3. Anxiety can make it harder to make healthy food choices.
“People with anxiety may have a hard time making decisions about what to eat, resulting in them eating more unhealthy food,” Chait says. It’s also much easier to lose track of what you’re eating when you’re feeling anxious—and that distracted eating can add up to extra pounds on the scale. “Similarly, anxiety can cause people to be distracted, which may cause them to eat aimlessly, paying less attention to what they’re eating or how much they’re eating.”
4. Anxiety can make it harder to get to the gym.
Exercise can absolutely help you lose weight (among many other health benefits). But when you’re feeling anxious and overwhelmed, lacing up your shoes and going to the gym is usually the last thing you feel like doing—which is probably why studies show a connection between anxiety and a lower rate of participation in physical activity.
“When some people are anxious, they move and exercise less,” Chait says. And the less you move, the harder it is for your body to burn calories (and for you to lose weight in the process). “Metabolism will slow down with decreased physical activity.”
Clearly, anxiety and weight loss do not play well in the sandbox together, but enough about the problem. Let’s talk about the solution.
Get Your Anxiety Under Control (and Your Weight Loss on Track)

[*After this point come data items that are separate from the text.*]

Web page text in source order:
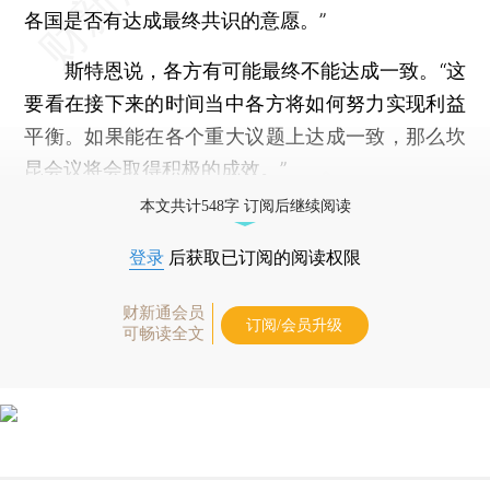
各国是否有达成最终共识的意愿。”
斯特恩说，各方有可能最终不能达成一致。“这
要看在接下来的时间当中各方将如何努力实现利益
平衡。如果能在各个重大议题上达成一致，那么坎
昆会议将会取得积极的成效。”
本文共计548字 订阅后继续阅读
登录 后获取已订阅的阅读权限
财新通会员
可畅读全文
订阅/会员升级
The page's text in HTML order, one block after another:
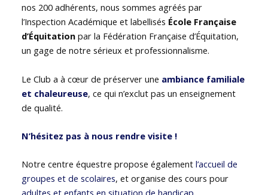
nos 200 adhérents, nous sommes agréés par
l’Inspection Académique et labellisés École Française
d’Équitation par la Fédération Française d’Équitation,
un gage de notre sérieux et professionnalisme.
Le Club a à cœur de préserver une ambiance familiale
et chaleureuse, ce qui n’exclut pas un enseignement
de qualité.
N’hésitez pas à nous rendre visite !
Notre centre équestre propose égalementl’accueil de
groupes et de scolaires, et organise des cours pour
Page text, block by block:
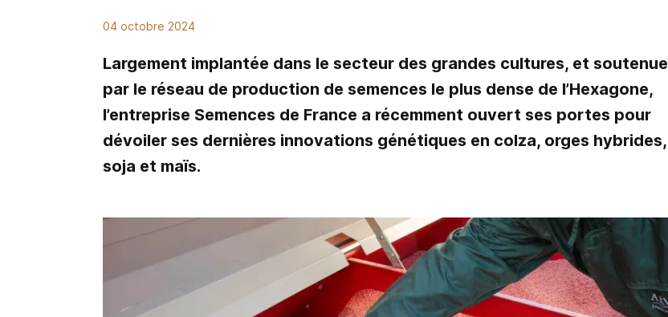
04 octobre 2024
Largement implantée dans le secteur des grandes cultures, et soutenue
par le réseau de production de semences le plus dense de l’Hexagone,
l’entreprise Semences de France a récemment ouvert ses portes pour
dévoiler ses dernières innovations génétiques en colza, orges hybrides,
soja et maïs.
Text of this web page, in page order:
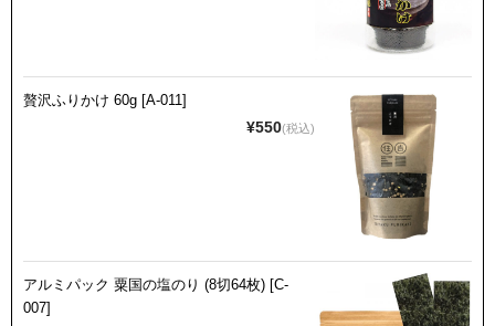
贅沢ふりかけ 60g [A-011]
¥550(税込)
アルミパック 粟国の塩のり (8切64枚) [C-
007]
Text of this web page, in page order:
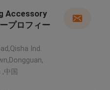
Accessory
プロフィー
Ind.
中国
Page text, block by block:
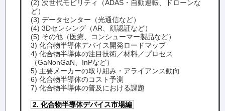
(2) 次世代モビリティ（ADAS・自動運転、ドローンな
ど）
(3) データセンター（光通信など）
(4) 3Dセンシング（AR、顔認証など）
(5) その他（医療、コンシューマー製品など）
3) 化合物半導体デバイス開発ロードマップ
4) 化合物半導体の注目技術／材料／プロセス
（GaNonGaN、InPなど）
5) 主要メーカーの取り組み・アライアンス動向
6) 化合物半導体のコスト予測
7) 化合物半導体の普及における課題
2. 化合物半導体デバイス市場編
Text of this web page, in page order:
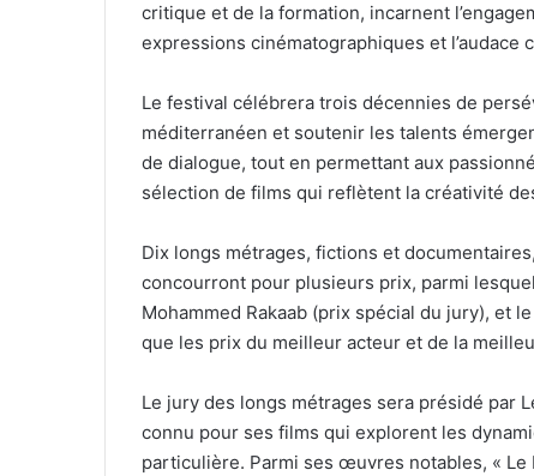
critique et de la formation, incarnent
expressions cinématographiques et l’audace
Le festival célébrera trois décennies de
méditerranéen et soutenir les talents
de dialogue, tout en permettant aux
sélection de films qui reflètent la créativité
Dix longs métrages, fictions et
concourront pour plusieurs prix, parmi
Mohammed Rakaab (prix spécial du jury), et
que les prix du meilleur acteur et de la
Le jury des longs métrages sera présidé par
connu pour ses films qui explorent les
particulière. Parmi ses œuvres notables, « Le
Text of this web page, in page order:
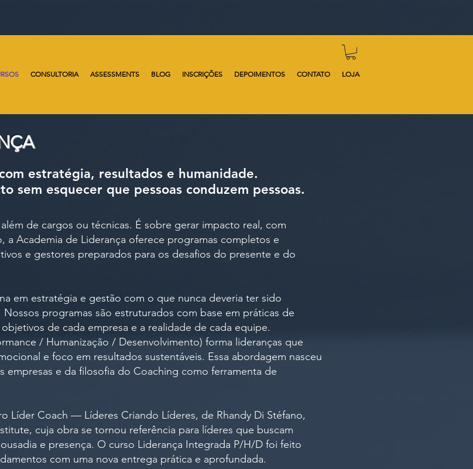
CONSULTORIA ASSESSMENTS BLOG INSCRIÇÕES DEPOIMENTOS CONTATO LOJA
estratégia, resultados e humanidade.
sem esquecer que pessoas conduzem pessoas.
de cargos ou técnicas. É sobre gerar impacto real, com
a Academia de Liderança oferece programas completos e
e gestores preparados para os desafios do presente e do
em estratégia e gestão com o que nunca deveria ter sido
programas são estruturados com base em práticas de
de cada empresa e a realidade de cada equipe.
/ Humanização / Desenvolvimento) forma lideranças que
e foco em resultados sustentáveis. Essa abordagem nasceu
empresas e da filosofia do Coaching como ferramenta de
Líder Coach — Líderes Criando Líderes, de Rhandy Di Stéfano,
cuja obra se tornou referência para líderes que buscam
e presença. O curso Liderança Integrada P/H/D foi feito
com uma nova entrega prática e aprofundada.
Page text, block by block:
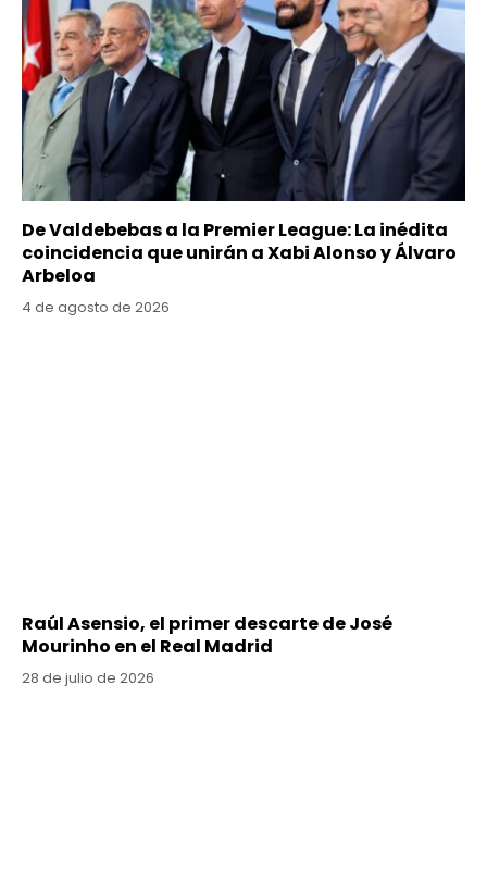
De Valdebebas a la Premier League: La inédita
coincidencia que unirán a Xabi Alonso y Álvaro
Arbeloa
4 de agosto de 2026
Raúl Asensio, el primer descarte de José
Mourinho en el Real Madrid
28 de julio de 2026
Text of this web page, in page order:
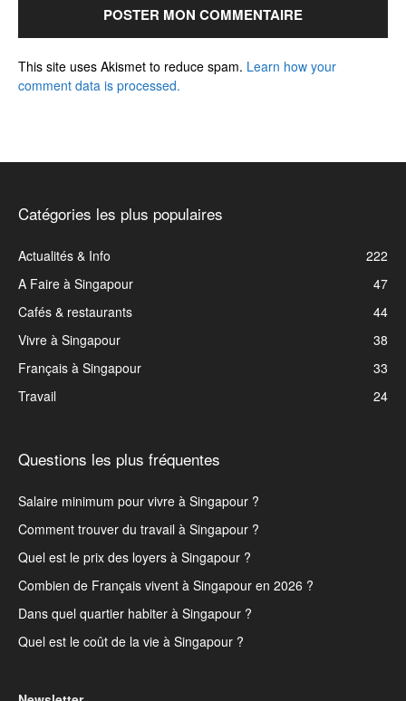
This site uses Akismet to reduce spam. Learn how your
comment data is processed.
Catégories les plus populaires
Actualités & Info
222
A Faire à Singapour
47
Cafés & restaurants
44
Vivre à Singapour
38
Français à Singapour
33
Travail
24
Questions les plus fréquentes
Salaire minimum pour vivre à Singapour ?
Comment trouver du travail à Singapour ?
Quel est le prix des loyers à Singapour ?
Combien de Français vivent à Singapour en 2026 ?
Dans quel quartier habiter à Singapour ?
Quel est le coût de la vie à Singapour ?
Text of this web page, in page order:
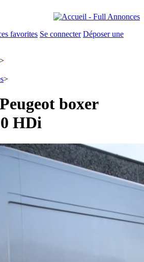
favorites Se connecter Déposer une
>
>
boxer
HDi
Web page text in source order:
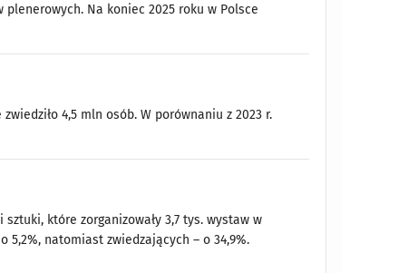
Na koniec 2025 roku w Polsce
4,5 mln osób. W porównaniu z 2023 r.
które zorganizowały 3,7 tys. wystaw w
5,2%, natomiast zwiedzających – o 34,9%.
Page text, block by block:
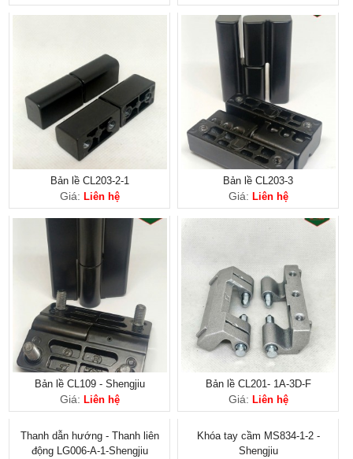
Bản lề CL203-2-1
Giá: Liên hệ
Bản lề CL203-3
Giá: Liên hệ
Bản lề CL109 - Shengjiu
Giá: Liên hệ
Bản lề CL201- 1A-3D-F
Giá: Liên hệ
Thanh dẫn hướng - Thanh liên
động LG006-A-1-Shengjiu
Khóa tay cầm MS834-1-2 -
Shengjiu
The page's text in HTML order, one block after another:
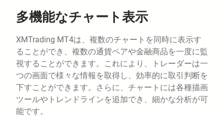
多機能なチャート表示
XMTrading MT4は、複数のチャートを同時に表示す
ることができ、複数の通貨ペアや金融商品を一度に監
視することができます。これにより、トレーダーは一
つの画面で様々な情報を取得し、効率的に取引判断を
下すことができます。さらに、チャートには各種描画
ツールやトレンドラインを追加でき、細かな分析が可
能です。
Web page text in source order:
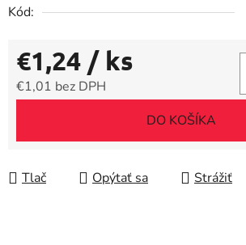
Kód:
€1,24 / ks
€1,01 bez DPH
DO KOŠÍKA
Tlač Opýtať sa Strážiť

1. Keep an anxiety journal by your bed.
If your anxiety is keeping you up at night, try keeping a journal next to your bed. Every time you find yourself struggling with an anxious thought or feeling, write it down. Getting your anxiety out of your head and onto paper can make it feel less pressing or immediate, which can help you let go of the anxiety and get to sleep.
2. Try mindfulness meditation.
If you need a secret weapon to battle your anxiety, your best bet is meditation. In particular, mindfulness meditation. Mindfulness practice, which involves focusing on the present moment, has been shown to reduce symptoms of anxiety and lower the body’s stress responses (including hormone and inflammatory responses). And the best part? You can start reaping the anxiety-reducing benefits after a single session.
To get started with mindfulness meditation, you can do it on your own or with a guide. To try it alone, just sit comfortably and close your eyes. Focus on your breath. When thoughts pop up (which they 100-percent will!), acknowledge them and bring your attention back to the breath. Rinse and repeat every time you get distracted by a thought.
You can also use an app to help guide you through meditation, which can be a great place to start—especially if the idea of meditating feels a bit intimidating. One good choice is the new app Awaken, which offers a whole host of “Buddhism-esque” guided meditations as short as two minutes for de-stressing and self-care.
3. Coax yourself into hitting the gym (or at least taking a walk).
Getting to the gym or outside for a workout can feel so overwhelming when you’re struggling with anxiety—but it’s one of the best things you can do. Exercise helps you lose weight, but it’s also been shown to lower physical and mental symptoms of anxietyand improve mood and sleep—all of which will help you lose weight. It’s like a positive feedback loop that will leave you feeling better mentally and physically.
If your anxiety is making it hard to work out on a regular basis, start slow. Research shows that a 10-minute walk can be just as effective for relieving anxiety as longer, more intense exercise—and once your anxiety is in check, it’ll be easier to get to the gym and start doing the kinds of workouts that will move the needle on the scale.
The important part is to start small, then increase your involvement, which will lead to less anxiety and more assurance: Short walks can lead to longer walks, which can lead to alternating walking/running, and on to a 5K. Set goals along the way for continued improvement, but start wherever you are and keep on it. It also helps a lot to let somebody know what you plan to do—talking about it helps solidify a goal.